Linda M. Haines
Professor
Department of Statistical Sciences
University of Cape Town
South Africa
Biography
I obtained my first degree, a double first in Chemistry from the University of Cambridge, in 1965 and a Ph.D. in Inorganic Chemistry from UNISA in 1970. I worked in Chemistry at the NCRL, CSIR, in Pretoria from 1967 to 1971 and lectured in Chemistry at the Medical School at UCT in 1975. I began my career in Statistics, studying through UNISA while my children were small. I joined the Department of Statistics and Biometry at the University of Natal in 1978 as a Lecturer and was promoted to Senior Lecturer in 1984, Associate Professor in 1994 and full Professor in 1998. I was appointed as Full Professor in the Department of Statistical Sciences at UCT in 2005 and moved down to Cape Town in January of that year. I have spent sabbatical leave at the University of Cambridge in the U.K. and at the Universities of North Carolina, Purdue and Ohio State in the USA. I have been involved in various activities in the Statistical community both nationally and internationally. In particular I am a past-President of the South African Statistical Association and have served on a number of committees at the NRF. I also served on the Program Committee of the International Workshop in Statistical Modelling in 2006 and of the International Biometrics Conference in 2008. I was an Associate Editor for Statistical Modelling and for the Journal of Statistical Planning and Inference for many years and currently contribute to Maths Reviews. I have supervised 25 Masters and 3 doctoral theses and am currently co-supervising 1 Ph.D. student and 1 Masters student.

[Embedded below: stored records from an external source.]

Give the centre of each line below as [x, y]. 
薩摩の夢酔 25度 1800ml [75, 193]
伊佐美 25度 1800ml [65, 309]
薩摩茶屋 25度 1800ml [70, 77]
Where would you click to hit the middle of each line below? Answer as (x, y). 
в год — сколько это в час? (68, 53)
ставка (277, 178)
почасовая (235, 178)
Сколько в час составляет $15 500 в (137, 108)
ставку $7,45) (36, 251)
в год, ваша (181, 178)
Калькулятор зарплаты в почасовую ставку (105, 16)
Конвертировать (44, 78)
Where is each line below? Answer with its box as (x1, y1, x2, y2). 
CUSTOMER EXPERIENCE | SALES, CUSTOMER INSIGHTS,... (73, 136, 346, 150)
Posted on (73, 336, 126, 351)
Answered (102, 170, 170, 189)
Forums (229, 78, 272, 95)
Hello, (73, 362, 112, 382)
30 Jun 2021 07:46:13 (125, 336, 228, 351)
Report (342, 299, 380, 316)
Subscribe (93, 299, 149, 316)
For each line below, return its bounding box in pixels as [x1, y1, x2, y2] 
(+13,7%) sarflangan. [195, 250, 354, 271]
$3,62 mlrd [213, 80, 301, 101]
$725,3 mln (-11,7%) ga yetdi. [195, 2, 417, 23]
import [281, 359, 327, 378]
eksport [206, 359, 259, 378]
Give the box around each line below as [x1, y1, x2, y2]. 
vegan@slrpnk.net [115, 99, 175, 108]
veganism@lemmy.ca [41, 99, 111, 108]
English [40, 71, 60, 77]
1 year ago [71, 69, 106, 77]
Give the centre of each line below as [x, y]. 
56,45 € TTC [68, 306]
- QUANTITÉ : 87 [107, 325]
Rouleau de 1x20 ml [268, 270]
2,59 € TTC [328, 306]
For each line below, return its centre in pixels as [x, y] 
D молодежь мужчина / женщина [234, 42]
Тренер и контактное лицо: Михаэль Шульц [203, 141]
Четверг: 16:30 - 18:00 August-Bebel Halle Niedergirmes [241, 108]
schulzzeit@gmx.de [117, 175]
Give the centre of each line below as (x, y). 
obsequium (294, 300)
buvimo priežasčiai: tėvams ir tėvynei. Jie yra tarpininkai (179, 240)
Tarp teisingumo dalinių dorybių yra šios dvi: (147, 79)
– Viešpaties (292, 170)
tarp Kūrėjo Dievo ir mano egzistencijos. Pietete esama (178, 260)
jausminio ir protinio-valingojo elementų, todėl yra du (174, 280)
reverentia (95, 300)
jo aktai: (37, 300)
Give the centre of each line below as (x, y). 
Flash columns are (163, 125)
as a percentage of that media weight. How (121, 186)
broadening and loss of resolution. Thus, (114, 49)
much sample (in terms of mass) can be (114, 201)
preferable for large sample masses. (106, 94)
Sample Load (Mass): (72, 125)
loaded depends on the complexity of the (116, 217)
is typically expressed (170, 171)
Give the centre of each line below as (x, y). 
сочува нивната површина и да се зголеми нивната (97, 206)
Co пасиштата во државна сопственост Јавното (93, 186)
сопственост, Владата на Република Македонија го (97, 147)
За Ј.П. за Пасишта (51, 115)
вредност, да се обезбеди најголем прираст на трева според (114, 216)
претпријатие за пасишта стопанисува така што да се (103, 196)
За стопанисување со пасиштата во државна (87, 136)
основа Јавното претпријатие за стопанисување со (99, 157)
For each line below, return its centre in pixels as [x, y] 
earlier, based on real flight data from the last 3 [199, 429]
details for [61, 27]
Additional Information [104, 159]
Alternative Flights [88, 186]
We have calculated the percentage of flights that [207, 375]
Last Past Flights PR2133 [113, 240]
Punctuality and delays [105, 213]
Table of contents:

I was invited to participate in the program on the Design and Analysis of Experiments at the Isaac Newton Institute for Mathematical Sciences at the University of Cambridge in 2011 and spent two months there. I will be returning to the Institute for a one-week follow-on meeting on Design and Analysis of Experiments in Healthcare Design in 2015.
Research Interest
The focus of my research is on design of experiments for linear and nonlinear models and on statistical modelling. In addition I am involved in a miscellany of applied projects.